Des transports, il en faudra toujours. Mais différents de ceux d’aujourd’hui. Le parc automobile individuel devra, sans surprise, être totalement électrifié, si possible avant 2050. Pour les plus longues distances, l’hydrogène est un vecteur énergétique de choix, «à condition d’avoir été produit par de l’électricité décarbonée», souligne Jean-Dominique Senard. D’ailleurs, toute l’énergie devra être zéro carbone. Ce qui permettra d’allouer la quarantaine de milliards consacrés annuellement à l’achat d’hydrocarbures au financement de la réhabilitation du parc de logements ou à la construction d’infrastructures bas carbone.

Une fois n’est pas coutume, les entrepreneurs réclament un durcissement de la législation. Les textes, avancent-ils, devraient obliger les propriétaires de logements à engager des travaux de rénovation à certains moments-clés, comme les cessions. Plusieurs fois saisi de cette question, le Parlement n’a jamais osé aller aussi loin.

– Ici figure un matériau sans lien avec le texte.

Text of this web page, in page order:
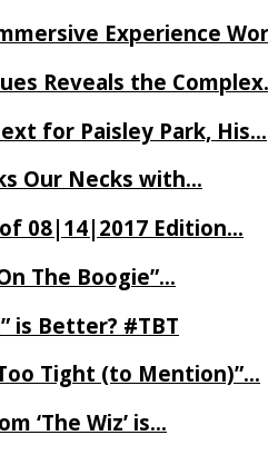
Experience
Reveals the
for Paisley Park, His…
Our Necks with…
08|14|2017 Edition…
The Boogie”…
is Better? #TBT
Tight (to Mention)”…
‘The Wiz’ is…

La contrainte ne s’appliquera pas seulement en ville, mais aussi aux champs. Pour réduire les émissions d’origine agricole (20% du total français), EPE imagine de supprimer les apports aux cultures d’engrais azotés (émetteurs de protoxyde d’azote) et de diminuer de 40% le cheptel français de bovins.

puits de carbone

En compensation de cette cure sévère, les agriculteurs pourraient produire massivement du biogaz (par méthanisation) et se tourner vers la sylviculture: les forêts étant désormais vues comme des pourvoyeuses d’énergies renouvelables et des puits de carbone. Gageons que la politique agricole commune (PAC) devra être révisée en conséquence.

Puits de carbone, le mot n’est d’ailleurs plus tabou depuis la publication du projet de nouvelle SNBC. Devant ‘absorber’ une centaine de millions de tonnes de CO2 par an, ces puits pourraient être de plusieurs types: extension de la forêt (+140.000 hectares par an), agroforesterie (genre Initiative 4/1.000) et systèmes de captage et de stockage géologique de carbone.

Arrivant tardivement pour irriguer les débats de l’élection européenne, le rapport d’EPE ne sera pas perdu pour tout le monde. «Les discussions pour l’élaboration de la stratégie européenne bas carbone reprendront avec l’arrivée de la nouvelle Commission, explique Claire Tutenuit. Nous pourrons ainsi les alimenter.»



[1] Acronyme de Zéro émission nette.